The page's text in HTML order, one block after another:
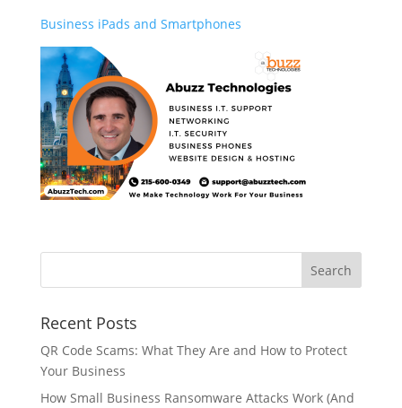
Business iPads and Smartphones
Recent Posts
QR Code Scams: What They Are and How to Protect
Your Business
How Small Business Ransomware Attacks Work (And
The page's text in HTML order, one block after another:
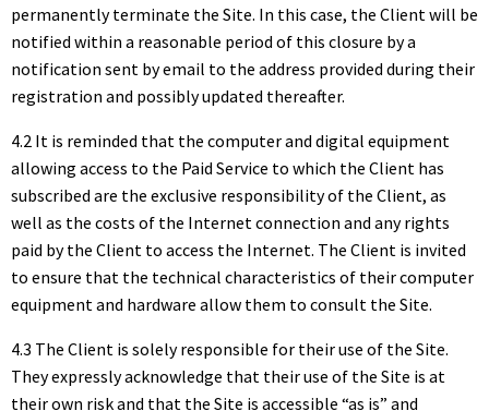
permanently terminate the Site. In this case, the Client will be
notified within a reasonable period of this closure by a
notification sent by email to the address provided during their
registration and possibly updated thereafter.
4.2 It is reminded that the computer and digital equipment
allowing access to the Paid Service to which the Client has
subscribed are the exclusive responsibility of the Client, as
well as the costs of the Internet connection and any rights
paid by the Client to access the Internet. The Client is invited
to ensure that the technical characteristics of their computer
equipment and hardware allow them to consult the Site.
4.3 The Client is solely responsible for their use of the Site.
They expressly acknowledge that their use of the Site is at
their own risk and that the Site is accessible “as is” and
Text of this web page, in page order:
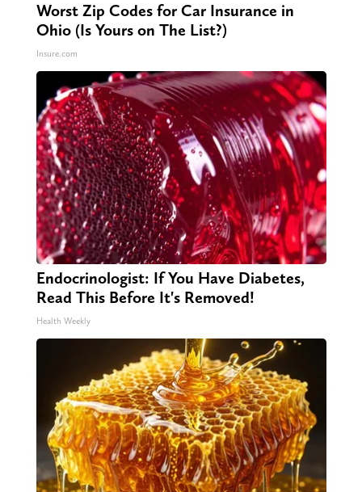
Worst Zip Codes for Car Insurance in
Ohio (Is Yours on The List?)
Insure.com
Endocrinologist: If You Have Diabetes,
Read This Before It's Removed!
Health Weekly
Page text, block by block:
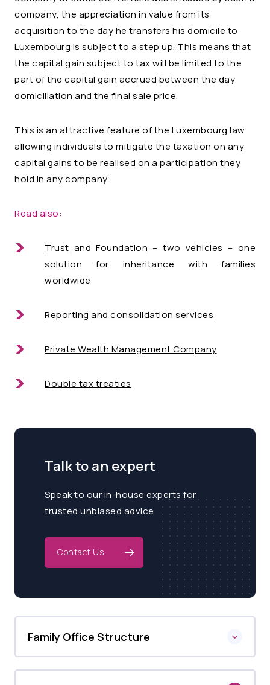
company, the appreciation in value from its
acquisition to the day he transfers his domicile to
Luxembourg is subject to a step up. This means that
the capital gain subject to tax will be limited to the
part of the capital gain accrued between the day
domiciliation and the final sale price.
This is an attractive feature of the Luxembourg law
allowing individuals to mitigate the taxation on any
capital gains to be realised on a participation they
hold in any company.
Read also:
Trust and Foundation – two vehicles – one
solution for inheritance with families
worldwide
Reporting and consolidation services
Private Wealth Management Company
Double tax treaties
Talk to an expert
Speak to our in-house experts for
trusted unbiased advice
Contact Us
Family Office Structure
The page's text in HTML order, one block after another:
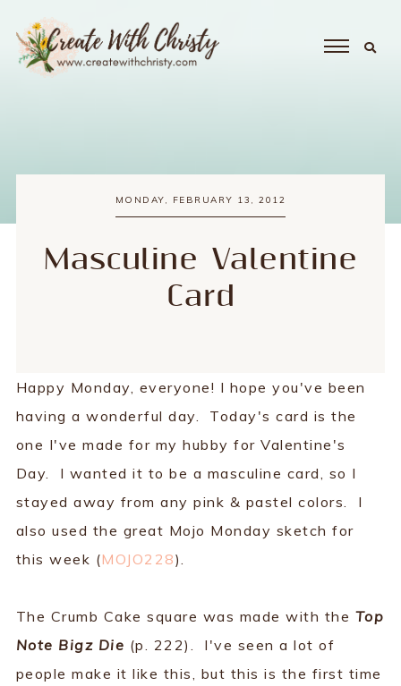
MONDAY, FEBRUARY 13, 2012
Masculine Valentine
Card
Happy Monday, everyone! I hope you've been
having a wonderful day. Today's card is the
one I've made for my hubby for Valentine's
Day. I wanted it to be a masculine card, so I
stayed away from any pink & pastel colors. I
also used the great Mojo Monday sketch for
this week (MOJO228).
The Crumb Cake square was made with the Top
Note Bigz Die (p. 222). I've seen a lot of
people make it like this, but this is the first time
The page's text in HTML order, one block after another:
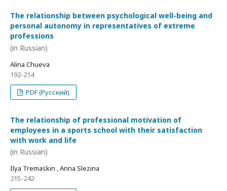
The relationship between psychological well-being and
personal autonomy in representatives of extreme
professions
(in Russian)
Alina Chueva
192-214
PDF (Русский)
The relationship of professional motivation of
employees in a sports school with their satisfaction
with work and life
(in Russian)
Ilya Tremaskin , Anna Slezina
215-242
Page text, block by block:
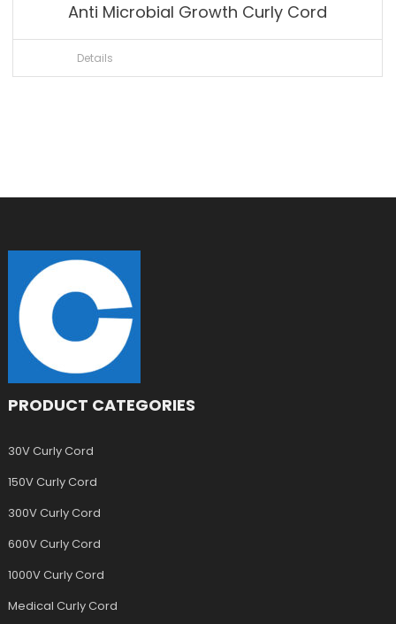
Anti Microbial Growth Curly Cord
Details
PRODUCT CATEGORIES
30V Curly Cord
150V Curly Cord
300V Curly Cord
600V Curly Cord
1000V Curly Cord
Medical Curly Cord

**Task prompt**
Return the material above verbatim. Pictures are to be excluded.

**Response to this task**
The page's text in HTML order, one block after another:
Business iPads and Smartphones
Recent Posts
QR Code Scams: What They Are and How to Protect
Your Business
How Small Business Ransomware Attacks Work (And
The page's text in HTML order, one block after another:
permanently terminate the Site. In this case, the Client will be
notified within a reasonable period of this closure by a
notification sent by email to the address provided during their
registration and possibly updated thereafter.
4.2 It is reminded that the computer and digital equipment
allowing access to the Paid Service to which the Client has
subscribed are the exclusive responsibility of the Client, as
well as the costs of the Internet connection and any rights
paid by the Client to access the Internet. The Client is invited
to ensure that the technical characteristics of their computer
equipment and hardware allow them to consult the Site.
4.3 The Client is solely responsible for their use of the Site.
They expressly acknowledge that their use of the Site is at
their own risk and that the Site is accessible “as is” and
Text of this web page, in page order:
Worst Zip Codes for Car Insurance in
Ohio (Is Yours on The List?)
Insure.com
Endocrinologist: If You Have Diabetes,
Read This Before It's Removed!
Health Weekly
Page text, block by block:
company, the appreciation in value from its
acquisition to the day he transfers his domicile to
Luxembourg is subject to a step up. This means that
the capital gain subject to tax will be limited to the
part of the capital gain accrued between the day
domiciliation and the final sale price.
This is an attractive feature of the Luxembourg law
allowing individuals to mitigate the taxation on any
capital gains to be realised on a participation they
hold in any company.
Read also:
Trust and Foundation – two vehicles – one
solution for inheritance with families
worldwide
Reporting and consolidation services
Private Wealth Management Company
Double tax treaties
Talk to an expert
Speak to our in-house experts for
trusted unbiased advice
Contact Us
Family Office Structure
The page's text in HTML order, one block after another:
MONDAY, FEBRUARY 13, 2012
Masculine Valentine
Card
Happy Monday, everyone! I hope you've been
having a wonderful day. Today's card is the
one I've made for my hubby for Valentine's
Day. I wanted it to be a masculine card, so I
stayed away from any pink & pastel colors. I
also used the great Mojo Monday sketch for
this week (MOJO228).
The Crumb Cake square was made with the Top
Note Bigz Die (p. 222). I've seen a lot of
people make it like this, but this is the first time
The page's text in HTML order, one block after another:
The relationship between psychological well-being and
personal autonomy in representatives of extreme
professions
(in Russian)
Alina Chueva
192-214
PDF (Русский)
The relationship of professional motivation of
employees in a sports school with their satisfaction
with work and life
(in Russian)
Ilya Tremaskin , Anna Slezina
215-242
Page text, block by block:
Anti Microbial Growth Curly Cord
Details
PRODUCT CATEGORIES
30V Curly Cord
150V Curly Cord
300V Curly Cord
600V Curly Cord
1000V Curly Cord
Medical Curly Cord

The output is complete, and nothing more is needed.